|
Hi everyone, Is there a way to to find all the sub-sentences of a sentence that still are meaningful and contain at least one subject, verb, and a predicate/object? For example, if we have a sentence like "I am going to do a seminar on NLP at SXSW in Austin next month". We can extract the following meaningful sub-sentences from this sentence: "I am going to do a seminar", "I am going to do a seminar on NLP", "I am going to do a seminar on NLP at SXSW", "I am going to do a seminar at SXSW", "I am going to do a seminar in Austin", "I am going to do a seminar on NLP next month", etc. Please note that there is no deduced sentences here (e.g. "There will be a NLP seminar at SXSW next month". Although this is true, we don't need this as part of this problem.) . All generated sentences are strictly part of the given sentence. How can we approach solving this problem? I was thinking of creating annotated training data that has a set of legal sub-sentences for each sentence in the training data set. And then write some supervised learning algorithm(s) to generate a model. I am quite new to NLP and Machine Learning, so it would be great if you guys could suggest some ways to solve this problem. Thanks in advance! |
|
Parse the sentence.
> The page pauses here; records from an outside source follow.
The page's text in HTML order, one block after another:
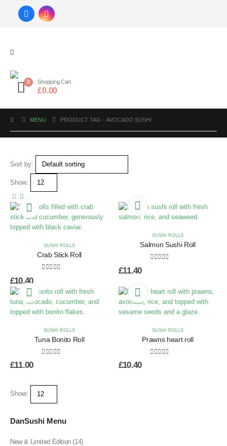
0 Shopping Cart
£0.00
MENU PRODUCT TAG -AVOCADO SUSHI
Sort by:
Show:
SUSHI ROLLS
Crab Stick Roll
£10.40
SUSHI ROLLS
Salmon Sushi Roll
£11.40
SUSHI ROLLS
Tuna Bonito Roll
£11.00
SUSHI ROLLS
Prawns heart roll
£10.40
Show:
DanSushi Menu
New & Limited Edition (14)
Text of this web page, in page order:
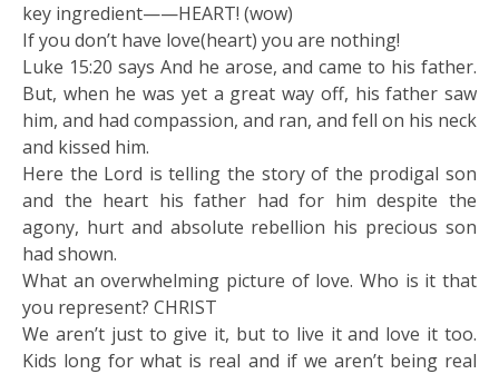
key ingredient——HEART! (wow)
If you don’t have love(heart) you are nothing!
Luke 15:20 says And he arose, and came to his father.
But, when he was yet a great way off, his father saw
him, and had compassion, and ran, and fell on his neck
and kissed him.
Here the Lord is telling the story of the prodigal son
and the heart his father had for him despite the
agony, hurt and absolute rebellion his precious son
had shown.
What an overwhelming picture of love. Who is it that
you represent? CHRIST
We aren’t just to give it, but to live it and love it too.
Kids long for what is real and if we aren’t being real
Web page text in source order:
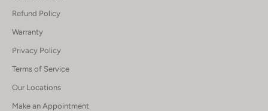
Refund Policy
Warranty
Privacy Policy
Terms of Service
Our Locations
Make an Appointment
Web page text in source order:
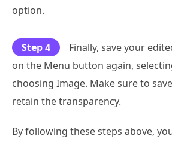
option.
Step 4
Finally, save your
on the Menu button again,
choosing Image. Make sure to
retain the transparency.
By following these steps above,
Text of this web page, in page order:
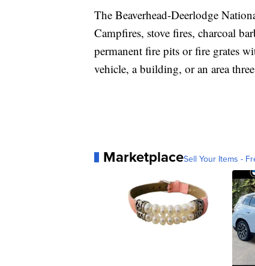
The Beaverhead-Deerlodge
Campfires, stove fires, charcoal
permanent fire pits or fire grates
vehicle, a building, or an area
MarketplaceSell Your Items -
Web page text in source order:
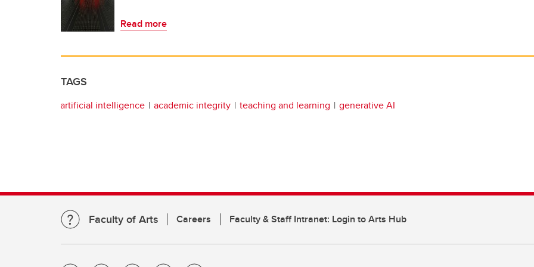
Read more
TAGS
artificial intelligence academic integrity teaching and learning generative AI
Faculty of Arts Careers Faculty & Staff Intranet: Login to Arts Hub
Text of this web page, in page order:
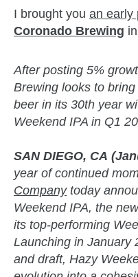
I brought you an early
Coronado Brewing
After posting 5%
Brewing looks to
beer in its 30th year
Weekend IPA in Q1
SAN DIEGO, CA
year of continued
Companytoday
Weekend IPA, the
its top-performing
Launching in January
and draft, Hazy
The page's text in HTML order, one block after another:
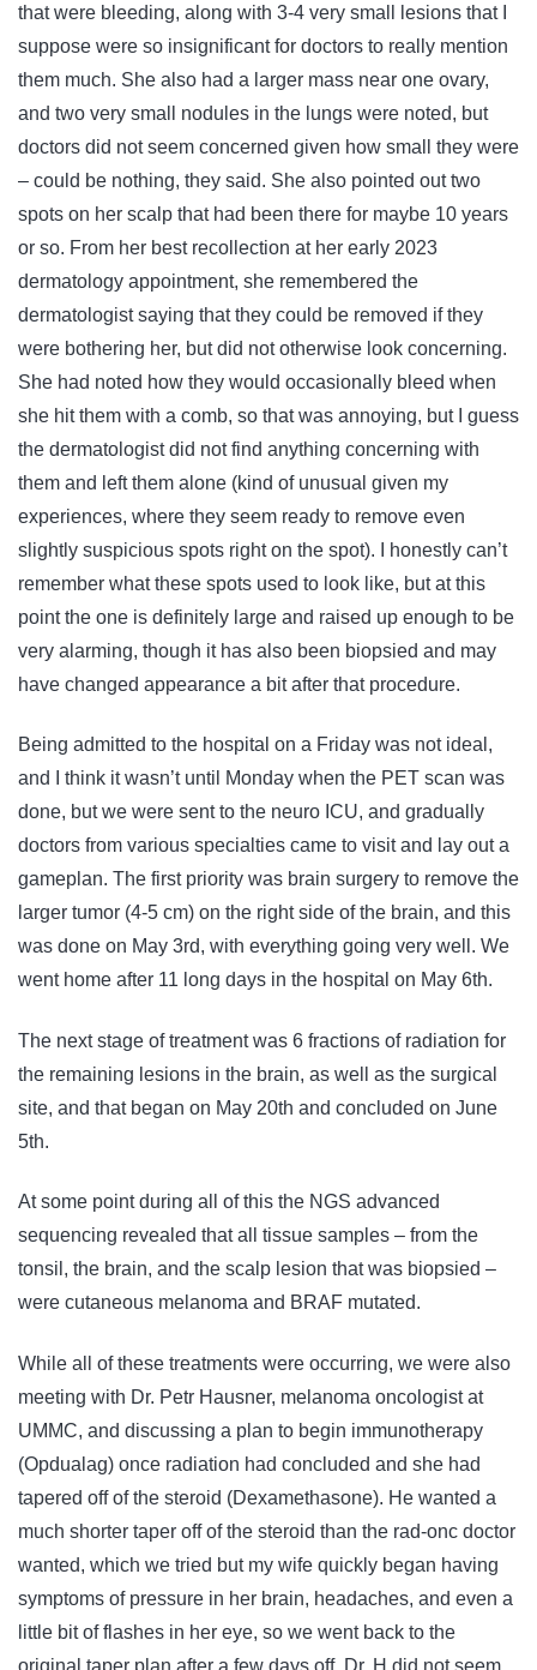
that were bleeding, along with 3-4 very small lesions that I
suppose were so insignificant for doctors to really mention
them much. She also had a larger mass near one ovary,
and two very small nodules in the lungs were noted, but
doctors did not seem concerned given how small they were
– could be nothing, they said. She also pointed out two
spots on her scalp that had been there for maybe 10 years
or so. From her best recollection at her early 2023
dermatology appointment, she remembered the
dermatologist saying that they could be removed if they
were bothering her, but did not otherwise look concerning.
She had noted how they would occasionally bleed when
she hit them with a comb, so that was annoying, but I guess
the dermatologist did not find anything concerning with
them and left them alone (kind of unusual given my
experiences, where they seem ready to remove even
slightly suspicious spots right on the spot). I honestly can’t
remember what these spots used to look like, but at this
point the one is definitely large and raised up enough to be
very alarming, though it has also been biopsied and may
have changed appearance a bit after that procedure.
Being admitted to the hospital on a Friday was not ideal,
and I think it wasn’t until Monday when the PET scan was
done, but we were sent to the neuro ICU, and gradually
doctors from various specialties came to visit and lay out a
gameplan. The first priority was brain surgery to remove the
larger tumor (4-5 cm) on the right side of the brain, and this
was done on May 3rd, with everything going very well. We
went home after 11 long days in the hospital on May 6th.
The next stage of treatment was 6 fractions of radiation for
the remaining lesions in the brain, as well as the surgical
site, and that began on May 20th and concluded on June
5th.
At some point during all of this the NGS advanced
sequencing revealed that all tissue samples – from the
tonsil, the brain, and the scalp lesion that was biopsied –
were cutaneous melanoma and BRAF mutated.
While all of these treatments were occurring, we were also
meeting with Dr. Petr Hausner, melanoma oncologist at
UMMC, and discussing a plan to begin immunotherapy
(Opdualag) once radiation had concluded and she had
tapered off of the steroid (Dexamethasone). He wanted a
much shorter taper off of the steroid than the rad-onc doctor
wanted, which we tried but my wife quickly began having
symptoms of pressure in her brain, headaches, and even a
little bit of flashes in her eye, so we went back to the
original taper plan after a few days off. Dr. H did not seem
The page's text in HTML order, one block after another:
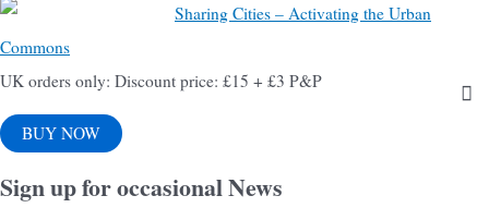
Sharing Cities – Activating the Urban
Commons
UK orders only: Discount price: £15 + £3 P&P
BUY NOW
Sign up for occasional News
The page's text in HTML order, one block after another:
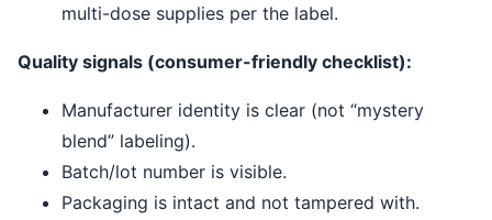
multi-dose supplies per the label.
Quality signals (consumer-friendly checklist):
Manufacturer identity is clear (not “mystery
blend” labeling).
Batch/lot number is visible.
Packaging is intact and not tampered with.
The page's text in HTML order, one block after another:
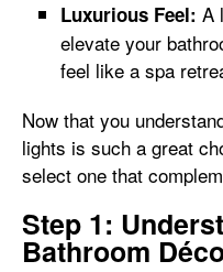
Luxurious Feel: A
elevate your
feel like a spa
Now that you
lights is such a great
select one that
Step 1:
Bathroom
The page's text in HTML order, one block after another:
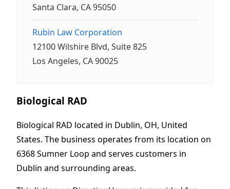
Santa Clara, CA 95050
Rubin Law Corporation
12100 Wilshire Blvd, Suite 825
Los Angeles, CA 90025
Biological RAD
Biological RAD located in Dublin, OH, United
States. The business operates from its location on
6368 Sumner Loop and serves customers in
Dublin and surrounding areas.
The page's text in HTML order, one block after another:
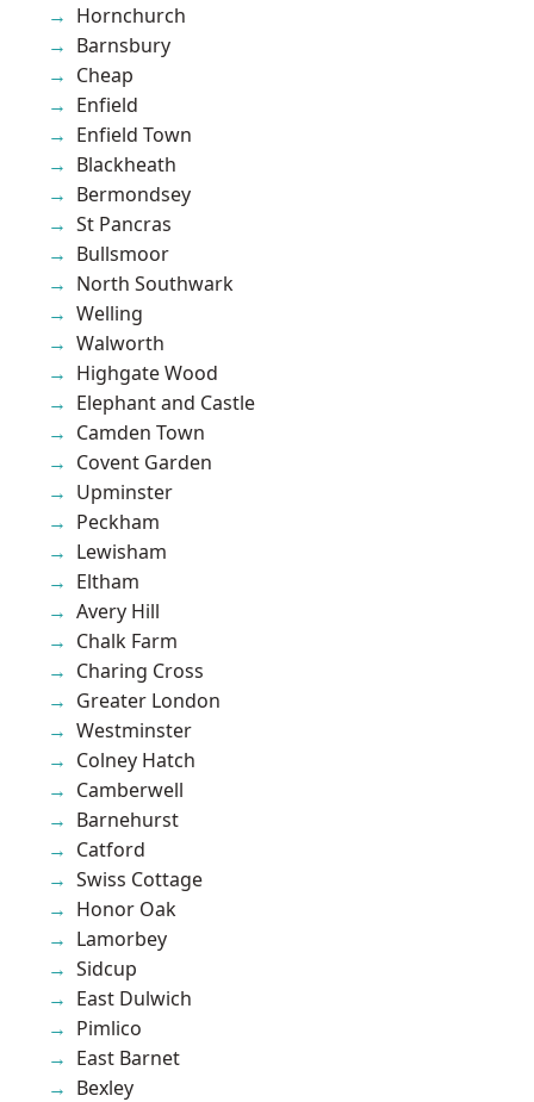
Hornchurch
Barnsbury
Cheap
Enfield
Enfield Town
Blackheath
Bermondsey
St Pancras
Bullsmoor
North Southwark
Welling
Walworth
Highgate Wood
Elephant and Castle
Camden Town
Covent Garden
Upminster
Peckham
Lewisham
Eltham
Avery Hill
Chalk Farm
Charing Cross
Greater London
Westminster
Colney Hatch
Camberwell
Barnehurst
Catford
Swiss Cottage
Honor Oak
Lamorbey
Sidcup
East Dulwich
Pimlico
East Barnet
Bexley

For each constituent in the parse, consider deleting that constituent (the entire parse subtree). You can train a classifier to see if the constituent can be deleted. I believe you could turk training data and get decent accuracy if the constituent has a head label and head word. Or, you could run an existing textual inference model, to see if the original sentence implies the reduced sentence. If getting turk data would be too expensive/whatever, maybe something like "(1) parse the sentence, (2) for each constituent, consider deleting it, (3) parse the sentence with all the words in the constituent removed, (4) if the reparsed sentence's tree is still the same as the tree with that thing deleted, you probably have something that makes sense" would work?
(Jan 26 '12 at 07:04)
Alexandre Passos ♦
Thanks Joseph and Alexandre. This solution might be a little too expensive since we are parsing a sentence multiple times. When there are too many sentences to parse, performance might be a big concern. In any case, I will try to do as you suggested. Thanks!
(Jan 31 '12 at 21:57)
Golam Kawsar
|
May be you can use some structure prediction technique.Some tasks like image segmentation in computer vision can be analogous to your task.
You can get this information from a parser and some extraction rules, I think, although you might want a semantic role labeler as well.